═══ Exercise materials ═══

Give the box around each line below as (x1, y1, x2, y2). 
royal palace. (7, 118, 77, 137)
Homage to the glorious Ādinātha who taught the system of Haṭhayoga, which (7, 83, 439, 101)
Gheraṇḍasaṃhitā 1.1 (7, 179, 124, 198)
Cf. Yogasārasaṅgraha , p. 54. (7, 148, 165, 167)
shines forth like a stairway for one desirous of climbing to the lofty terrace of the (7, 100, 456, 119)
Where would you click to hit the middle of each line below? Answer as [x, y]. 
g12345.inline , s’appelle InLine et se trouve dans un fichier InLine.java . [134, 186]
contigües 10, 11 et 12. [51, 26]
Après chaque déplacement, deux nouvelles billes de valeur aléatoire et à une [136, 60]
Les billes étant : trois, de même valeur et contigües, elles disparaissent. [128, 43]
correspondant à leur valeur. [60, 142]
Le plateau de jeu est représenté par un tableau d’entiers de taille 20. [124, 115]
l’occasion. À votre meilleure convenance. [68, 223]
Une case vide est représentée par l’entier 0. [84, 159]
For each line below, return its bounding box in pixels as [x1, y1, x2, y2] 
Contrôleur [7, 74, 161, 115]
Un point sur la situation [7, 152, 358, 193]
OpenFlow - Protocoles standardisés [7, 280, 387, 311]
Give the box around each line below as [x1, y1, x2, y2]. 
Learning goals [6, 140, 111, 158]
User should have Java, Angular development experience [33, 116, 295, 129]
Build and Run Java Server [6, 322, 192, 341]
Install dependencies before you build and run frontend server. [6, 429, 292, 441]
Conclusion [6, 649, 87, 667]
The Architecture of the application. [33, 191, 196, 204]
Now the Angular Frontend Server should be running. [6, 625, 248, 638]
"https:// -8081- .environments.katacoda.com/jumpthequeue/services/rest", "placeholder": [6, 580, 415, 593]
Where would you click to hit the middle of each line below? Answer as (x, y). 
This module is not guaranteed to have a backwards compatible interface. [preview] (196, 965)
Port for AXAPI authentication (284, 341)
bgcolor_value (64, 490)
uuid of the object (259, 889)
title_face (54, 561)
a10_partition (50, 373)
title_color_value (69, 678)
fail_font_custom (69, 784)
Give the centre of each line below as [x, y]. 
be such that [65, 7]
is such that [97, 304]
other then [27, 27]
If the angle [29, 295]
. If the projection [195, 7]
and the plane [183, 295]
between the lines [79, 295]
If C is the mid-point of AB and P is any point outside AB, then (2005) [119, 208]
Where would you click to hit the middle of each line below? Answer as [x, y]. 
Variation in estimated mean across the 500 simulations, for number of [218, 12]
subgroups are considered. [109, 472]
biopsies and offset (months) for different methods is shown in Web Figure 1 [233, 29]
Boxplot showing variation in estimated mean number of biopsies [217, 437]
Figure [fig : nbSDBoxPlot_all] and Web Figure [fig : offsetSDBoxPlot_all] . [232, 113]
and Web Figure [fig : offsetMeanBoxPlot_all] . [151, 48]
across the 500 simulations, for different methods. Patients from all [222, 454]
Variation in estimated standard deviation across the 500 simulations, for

═══

Your objective:
Word for word, repeat every entry listed above.

Output of the exercise:
Give the box around each line below as (x1, y1, x2, y2). 
royal palace. (7, 118, 77, 137)
Homage to the glorious Ādinātha who taught the system of Haṭhayoga, which (7, 83, 439, 101)
Gheraṇḍasaṃhitā 1.1 (7, 179, 124, 198)
Cf. Yogasārasaṅgraha , p. 54. (7, 148, 165, 167)
shines forth like a stairway for one desirous of climbing to the lofty terrace of the (7, 100, 456, 119)
Where would you click to hit the middle of each line below? Answer as [x, y]. 
g12345.inline , s’appelle InLine et se trouve dans un fichier InLine.java . [134, 186]
contigües 10, 11 et 12. [51, 26]
Après chaque déplacement, deux nouvelles billes de valeur aléatoire et à une [136, 60]
Les billes étant : trois, de même valeur et contigües, elles disparaissent. [128, 43]
correspondant à leur valeur. [60, 142]
Le plateau de jeu est représenté par un tableau d’entiers de taille 20. [124, 115]
l’occasion. À votre meilleure convenance. [68, 223]
Une case vide est représentée par l’entier 0. [84, 159]
For each line below, return its bounding box in pixels as [x1, y1, x2, y2] 
Contrôleur [7, 74, 161, 115]
Un point sur la situation [7, 152, 358, 193]
OpenFlow - Protocoles standardisés [7, 280, 387, 311]
Give the box around each line below as [x1, y1, x2, y2]. 
Learning goals [6, 140, 111, 158]
User should have Java, Angular development experience [33, 116, 295, 129]
Build and Run Java Server [6, 322, 192, 341]
Install dependencies before you build and run frontend server. [6, 429, 292, 441]
Conclusion [6, 649, 87, 667]
The Architecture of the application. [33, 191, 196, 204]
Now the Angular Frontend Server should be running. [6, 625, 248, 638]
"https:// -8081- .environments.katacoda.com/jumpthequeue/services/rest", "placeholder": [6, 580, 415, 593]
Where would you click to hit the middle of each line below? Answer as (x, y). 
This module is not guaranteed to have a backwards compatible interface. [preview] (196, 965)
Port for AXAPI authentication (284, 341)
bgcolor_value (64, 490)
uuid of the object (259, 889)
title_face (54, 561)
a10_partition (50, 373)
title_color_value (69, 678)
fail_font_custom (69, 784)
Give the centre of each line below as [x, y]. 
be such that [65, 7]
is such that [97, 304]
other then [27, 27]
If the angle [29, 295]
. If the projection [195, 7]
and the plane [183, 295]
between the lines [79, 295]
If C is the mid-point of AB and P is any point outside AB, then (2005) [119, 208]
Where would you click to hit the middle of each line below? Answer as [x, y]. 
Variation in estimated mean across the 500 simulations, for number of [218, 12]
subgroups are considered. [109, 472]
biopsies and offset (months) for different methods is shown in Web Figure 1 [233, 29]
Boxplot showing variation in estimated mean number of biopsies [217, 437]
Figure [fig : nbSDBoxPlot_all] and Web Figure [fig : offsetSDBoxPlot_all] . [232, 113]
and Web Figure [fig : offsetMeanBoxPlot_all] . [151, 48]
across the 500 simulations, for different methods. Patients from all [222, 454]
Variation in estimated standard deviation across the 500 simulations, for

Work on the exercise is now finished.